Seems that there’s a bridge gone missing…

Nobody around who we could ask what happened here…

The Bolivian Coat of Arms

Home country or Death – we will overcome
And, after returning to the hotel and doing some more work, we may still go out looking for a nice restaurant, spot a procession on the way, curiously follow the people to a church and attend a Bolivian service –



Little did we know that we would need all the blessings we could get the following day…
Thursday 11 September – Salta to Humahuaca, Argentina
After an opulent breakfast we leave the Hotel del Antiguo Convento and head for the bus terminal, passing the old convent itself.


The bus takes us north zigzagging through Güemes, Perico, San Salvador de Jujuy, Tilcara and, climbing gently from 1,190 to 3,240 metres above sea level, to Humahuaca, our destination today.
Some impressions from the road –



We still contemplate taking the train occasionally


In Jujuy we have to change buses – the one in front is probably better suited to cope with the altitude. As it is quite a logistical challenge to shift all passengers and their luggage we wonder why they didn’t use the newer model in the first place.






Mmm, it was probably a good idea to stick to the bus…

Welcome to Humahuaca
We find a nice little hotel in the middle of town –



– then we set out to explore the city, which has its own distinctive culture and where the heaviest fighting in the country during the Wars of Independence between 1814 a 1821 took place.

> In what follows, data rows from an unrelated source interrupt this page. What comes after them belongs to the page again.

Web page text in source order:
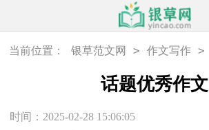
当前位置： 银草范文网 > 作文写作 >
话题优秀作文
时间：2025-02-28 15:06:05
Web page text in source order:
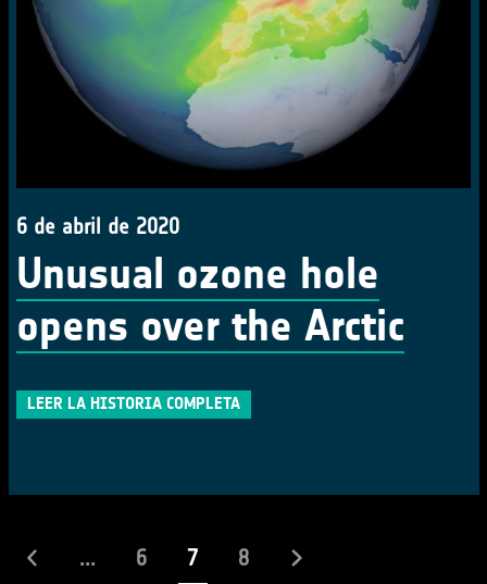
6 de abril de 2020
Unusual ozone hole
opens over the Arctic
LEER LA HISTORIA COMPLETA
... 6 7(actual)
8
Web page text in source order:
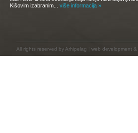
Kišovim izabranim... više informacija »
All rights reserved by Arhipelag | web development &
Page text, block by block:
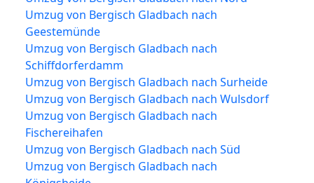
Umzug von Bergisch Gladbach nach
Geestemünde
Umzug von Bergisch Gladbach nach
Schiffdorferdamm
Umzug von Bergisch Gladbach nach Surheide
Umzug von Bergisch Gladbach nach Wulsdorf
Umzug von Bergisch Gladbach nach
Fischereihafen
Umzug von Bergisch Gladbach nach Süd
Umzug von Bergisch Gladbach nach
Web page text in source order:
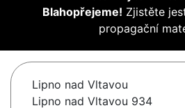
Blahopřejeme! Zjistěte
propagační
Lipno nad Vltavou
Lipno nad Vltavou 934
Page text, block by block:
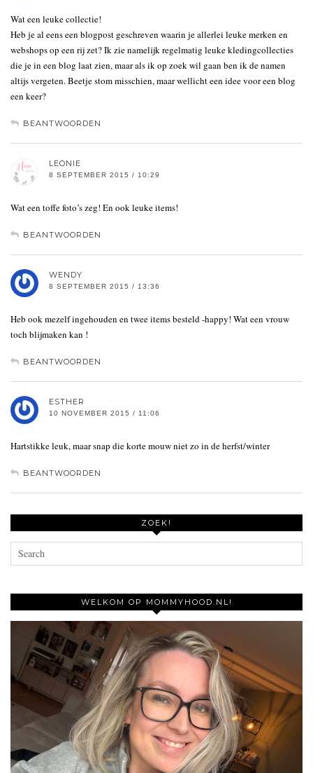
Wat een leuke collectie!
Heb je al eens een blogpost geschreven waarin je allerlei leuke merken en
webshops op een rij zet? Ik zie namelijk regelmatig leuke kledingcollecties
die je in een blog laat zien, maar als ik op zoek wil gaan ben ik de namen
altijs vergeten. Beetje stom misschien, maar wellicht een idee voor een blog
een keer?
BEANTWOORDEN
LEONIE
8 SEPTEMBER 2015 / 10:29
Wat een toffe foto’s zeg! En ook leuke items!
BEANTWOORDEN
WENDY
8 SEPTEMBER 2015 / 13:36
Heb ook mezelf ingehouden en twee items besteld -happy! Wat een vrouw
toch blijmaken kan !
BEANTWOORDEN
ESTHER
10 NOVEMBER 2015 / 11:06
Hartstikke leuk, maar snap die korte mouw niet zo in de herfst/winter
BEANTWOORDEN
ZOEK!
WELKOM OP MOMMYHOOD.NL!
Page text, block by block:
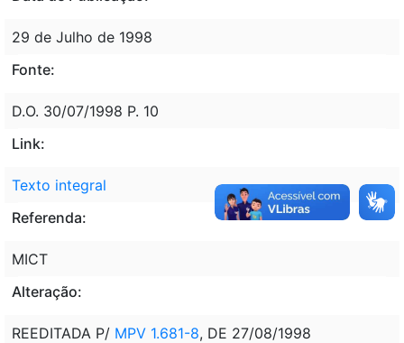
29 de Julho de 1998
Fonte:
D.O. 30/07/1998 P. 10
Link:
Texto integral
Referenda:
MICT
Alteração:
REEDITADA P/ MPV 1.681-8, DE 27/08/1998
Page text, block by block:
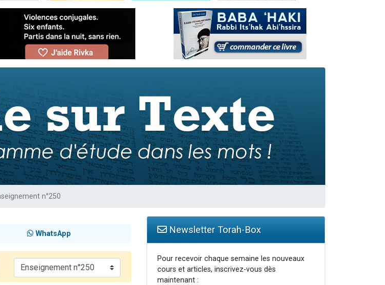
Box Music
sur WhatsApp
sur WhatsApp
sur WhatsApp
n°104 : Le Chabbath et le Birkat Hamazone à travers le temps
bénédiction
sur Zoom
n°250
WhatsApp Newsletter Torah-Box
Pour recevoir chaque semaine les nouveaux
cours et articles, inscrivez-vous dès
maintenant :
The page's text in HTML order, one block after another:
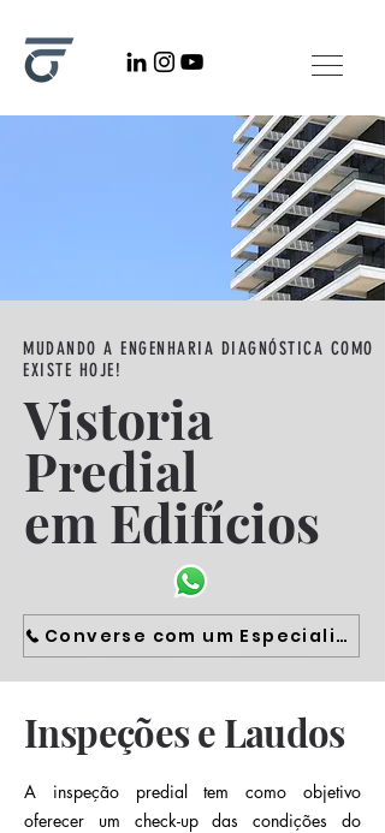
Inspeções e Laudos
A inspeção predial tem como objetivo
oferecer um check-up das condições do
MUDANDO A ENGENHARIA DIAGNÓSTICA COMO
EXISTE HOJE!
Vistoria
Predial
em Edifícios
Converse com um Especialista
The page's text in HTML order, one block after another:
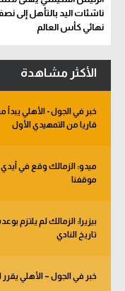
ناشئات اليد بالتأهل إلى
نهائي كأس العالم
الأكثر مشاهدة
قاريا من التمهيدي الأول
ميدو: الزمالك وقع في أيدي
موقفنا
بيزيرا: الزمالك لم
تاريخ النادي
خبر في الجول – الأهلي
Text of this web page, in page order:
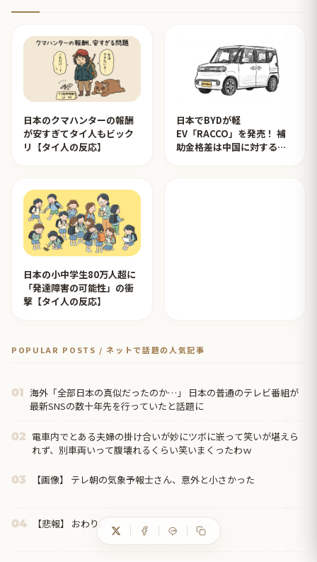
日本のクマハンターの報酬
が安すぎてタイ人もビック
リ【タイ人の反応】
日本でBYDが軽
EV「RACCO」を発売！ 補
助金格差は中国に対するイ
日本の小中学生80万人超に
「発達障害の可能性」の衝
撃【タイ人の反応】
POPULAR POSTS / ネットで話題の人気記事
01 海外「全部日本の真似だったのか…」 日本の普通のテレビ番組が
最新SNSの数十年先を行っていたと話題に
02 電車内でとある夫婦の掛け合いが妙にツボに嵌って笑いが堪えら
れず、別車両いって腹壊れるくらい笑いまくったわｗ
03 【画像】 テレ朝の気象予報士さん、意外と小さかった
04 【悲報】 おわり。

Monumento a los Héroes de la Independencia




Of course, such a special place is also quite touristy



The Town Hall


La Quebrada


The much contemplated railway…


In the evening we enjoy the regional cuisine: aubergine with goat’s cheese and a Quinoa casserole
Friday 12 September – Humahuaca to La Quiaca, Argentina, and on to Villazón and Tupiza, Bolivia

Breakfast is rather frugal – but typical for the region


The bus to La Quiaca, the most northerly town and starting point of the famous Ruta 40, leaves at 10.10 hrs – or 10.40, but we don’t really mind; we are on holiday.

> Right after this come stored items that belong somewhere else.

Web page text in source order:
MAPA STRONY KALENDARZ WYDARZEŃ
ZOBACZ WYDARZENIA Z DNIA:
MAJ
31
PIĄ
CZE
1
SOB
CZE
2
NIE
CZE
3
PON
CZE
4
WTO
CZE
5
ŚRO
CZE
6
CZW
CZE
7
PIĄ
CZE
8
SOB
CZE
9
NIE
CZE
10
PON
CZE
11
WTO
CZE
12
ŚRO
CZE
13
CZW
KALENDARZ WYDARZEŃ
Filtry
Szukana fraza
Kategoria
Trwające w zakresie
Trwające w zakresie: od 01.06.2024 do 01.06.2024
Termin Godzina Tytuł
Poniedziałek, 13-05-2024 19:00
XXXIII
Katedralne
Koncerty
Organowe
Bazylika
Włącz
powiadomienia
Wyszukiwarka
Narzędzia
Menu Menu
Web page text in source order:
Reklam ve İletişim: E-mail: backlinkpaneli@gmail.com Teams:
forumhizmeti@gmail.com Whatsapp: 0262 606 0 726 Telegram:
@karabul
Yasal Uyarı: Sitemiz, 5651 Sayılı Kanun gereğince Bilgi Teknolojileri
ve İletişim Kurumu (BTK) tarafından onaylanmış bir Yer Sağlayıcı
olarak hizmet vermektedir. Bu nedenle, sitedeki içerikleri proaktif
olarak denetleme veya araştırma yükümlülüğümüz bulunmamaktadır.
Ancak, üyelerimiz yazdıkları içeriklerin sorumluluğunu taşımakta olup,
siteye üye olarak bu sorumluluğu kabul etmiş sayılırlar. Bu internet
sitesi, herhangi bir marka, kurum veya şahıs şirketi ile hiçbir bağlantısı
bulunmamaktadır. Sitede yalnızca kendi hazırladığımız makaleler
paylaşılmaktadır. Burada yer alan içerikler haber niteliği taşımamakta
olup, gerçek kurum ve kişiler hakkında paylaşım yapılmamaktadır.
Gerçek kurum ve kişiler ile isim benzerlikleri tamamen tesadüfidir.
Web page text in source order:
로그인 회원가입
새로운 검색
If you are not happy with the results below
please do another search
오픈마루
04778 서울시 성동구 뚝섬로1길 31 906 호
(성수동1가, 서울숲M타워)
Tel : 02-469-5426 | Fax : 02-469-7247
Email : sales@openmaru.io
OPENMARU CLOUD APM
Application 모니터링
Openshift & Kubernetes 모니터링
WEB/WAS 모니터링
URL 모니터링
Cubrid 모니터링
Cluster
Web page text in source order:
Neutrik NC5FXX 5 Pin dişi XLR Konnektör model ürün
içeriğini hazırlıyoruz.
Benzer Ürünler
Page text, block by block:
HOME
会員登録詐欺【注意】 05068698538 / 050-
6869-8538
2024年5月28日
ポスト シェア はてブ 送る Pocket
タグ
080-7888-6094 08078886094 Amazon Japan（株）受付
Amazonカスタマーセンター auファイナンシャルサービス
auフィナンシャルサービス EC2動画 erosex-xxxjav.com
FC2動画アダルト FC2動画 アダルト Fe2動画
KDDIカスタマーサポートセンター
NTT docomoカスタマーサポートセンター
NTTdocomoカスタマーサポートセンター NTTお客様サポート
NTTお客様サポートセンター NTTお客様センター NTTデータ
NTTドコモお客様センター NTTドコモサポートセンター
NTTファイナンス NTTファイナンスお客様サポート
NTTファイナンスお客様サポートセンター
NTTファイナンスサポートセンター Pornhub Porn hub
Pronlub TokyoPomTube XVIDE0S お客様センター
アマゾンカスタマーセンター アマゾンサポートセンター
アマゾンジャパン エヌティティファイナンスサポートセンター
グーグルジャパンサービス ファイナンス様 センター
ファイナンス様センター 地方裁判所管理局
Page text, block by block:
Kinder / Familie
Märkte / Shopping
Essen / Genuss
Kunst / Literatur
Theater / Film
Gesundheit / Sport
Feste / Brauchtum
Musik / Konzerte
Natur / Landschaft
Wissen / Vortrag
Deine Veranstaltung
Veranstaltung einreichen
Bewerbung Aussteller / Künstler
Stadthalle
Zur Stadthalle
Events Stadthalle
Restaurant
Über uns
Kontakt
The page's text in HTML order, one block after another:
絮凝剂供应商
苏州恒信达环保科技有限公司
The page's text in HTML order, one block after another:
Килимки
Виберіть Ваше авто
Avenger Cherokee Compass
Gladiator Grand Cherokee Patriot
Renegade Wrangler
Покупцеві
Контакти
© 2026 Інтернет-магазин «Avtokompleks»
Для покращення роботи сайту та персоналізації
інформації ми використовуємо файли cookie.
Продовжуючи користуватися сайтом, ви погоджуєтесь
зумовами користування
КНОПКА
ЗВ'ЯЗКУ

And promptly, half a mile further down the road…

5121 kilometres to Ushuaia…
From the bus terminal it’s less than a kilometre to the border, so we cross La Quiaca on foot to see a bit more of the place.

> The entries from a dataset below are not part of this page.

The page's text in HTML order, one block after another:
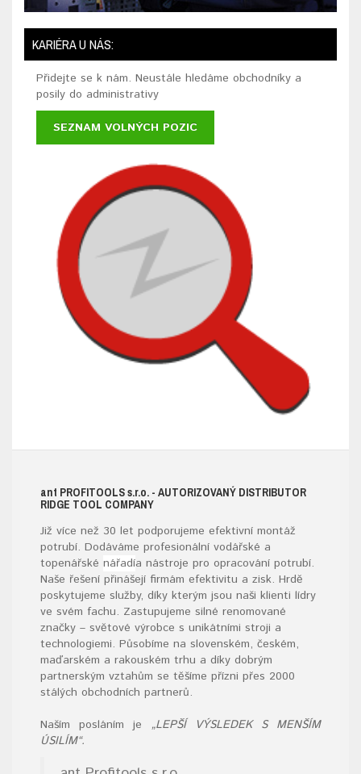
KARIÉRA U NÁS:
Přidejte se k nám. Neustále hledáme obchodníky a
posily do administrativy
SEZNAM VOLNÝCH POZIC
ant PROFITOOLSs.r.o. - AUTORIZOVANÝ DISTRIBUTOR
RIDGE TOOL COMPANY
Již více než 30 let podporujeme efektivní montáž
potrubí. Dodáváme profesionální vodářské a
topenářské nářadía nástroje pro opracování potrubí.
Naše řešení přinášejí firmám efektivitu a zisk. Hrdě
poskytujeme služby, díky kterým jsou naši klienti lídry
ve svém fachu. Zastupujeme silné renomované
značky – světové výrobce s unikátními stroji a
technologiemi. Působíme na slovenském, českém,
maďarském a rakouském trhu a díky dobrým
partnerským vztahům se těšíme přízni přes 2000
stálých obchodních partnerů.
Naším posláním je „LEPŠÍ VÝSLEDEK S MENŠÍM
ÚSILÍM“.
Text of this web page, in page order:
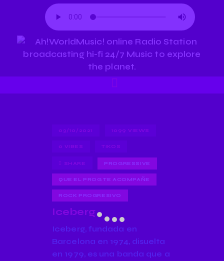
03/10/2021 1099 VIEWS
0 VIBES TIKOS
SHARE PROGRESSIVE
QUE EL PROG TE ACOMPAÑE
ROCK PROGRESIVO
Iceberg
Iceberg, fundada en
Barcelona en 1974, disuelta
en 1979, es una banda que a
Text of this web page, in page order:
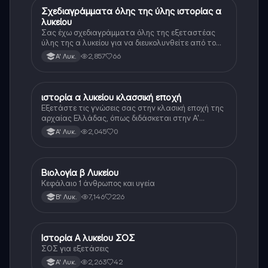
Ιστορία
Σχεδιαγράμματα όλης της ύλης ιστορίας α
λυκείου
Σας έχω σχεδιαγράμματα όλης της εξεταστέας
ύλης της α λυκείου για να διευκολυνθείτε από το
τεράστιο βάρος του βιβλίου
Α' Λυκ. 2,857 66
Ιστορία
ιστορία α λυκείου κλασσική εποχή
Εξετάστε τις γνώσεις σας στην κλασική εποχή της
αρχαίας Ελλάδας, όπως διδάσκεται στην Α'
Λυκείου.Α' Λυκ. 2,045 0
Βιολογία
Βιολογία β Λυκείου
Κεφάλαιο 1 άνθρωπος και υγεία
Β' Λυκ. 7,146 226
Ιστορία
Ιστορία Α λυκείου ΣΟΣ
ΣΟΣ για εξετάσεις
Α' Λυκ. 2,263 42

Ok, we admit defeat – travelling by train is definitely not an option


Both Argentinean and Bolivian immigration offices are conveniently in the same building; we fill in the necessary formularios, get our stamps and walk over the Río La Quiaca into Villazón in Bolivia.



The Dakar Rally has been a huge event in Bolivia

We rest for a few minutes on the main square –

– find the only cash point in town relatively quickly (thanks to Open Street Map on my phone) and head for the bus terminal. We have just asked a local señora if we are in the right place – like in many towns, there are different terminals for local and national/international connections – when we are approached by another lady: Van a Tupiza? Great, that’s exactly our destination today!
We pay the stately amount of 15 Bolivianos (£1.34 / €1.69) for the 90-kilometre journey…

Our luggage is securely fastened on the roof rack

We sit right in the front next to our ‘chofer’…

… and enjoy splendid views


It seems that our chauffeur has spent a bit too much time watching Formula 1 but at least they have paved the road since I’ve last been here on my bike, and so we already arrive after 1.5 hours in Tupiza. One of the many demonstrations in Bolivia blocks the first bridge into town.

Fortunately the activists decide to abandon their protest and let us through. While I am dealing with our luggage, Johannes makes friends with the locals.


The Hotel Mitru, where I’ve stayed in 2010, is only a few streets away and we get an excellent spacious room on the first floor. And the receptionist, Edgar, even remembers me and gives us a good rate.


We feel quite tired from the journey and only leave our accommodation to have dinner at the Churrasqueria Moises – a huge mixed plate with beef filet, chops, chorizo, salad, potatoes and rice.

Tomorrow we will grant ourselves a rest day – Tupiza is such a lovely place.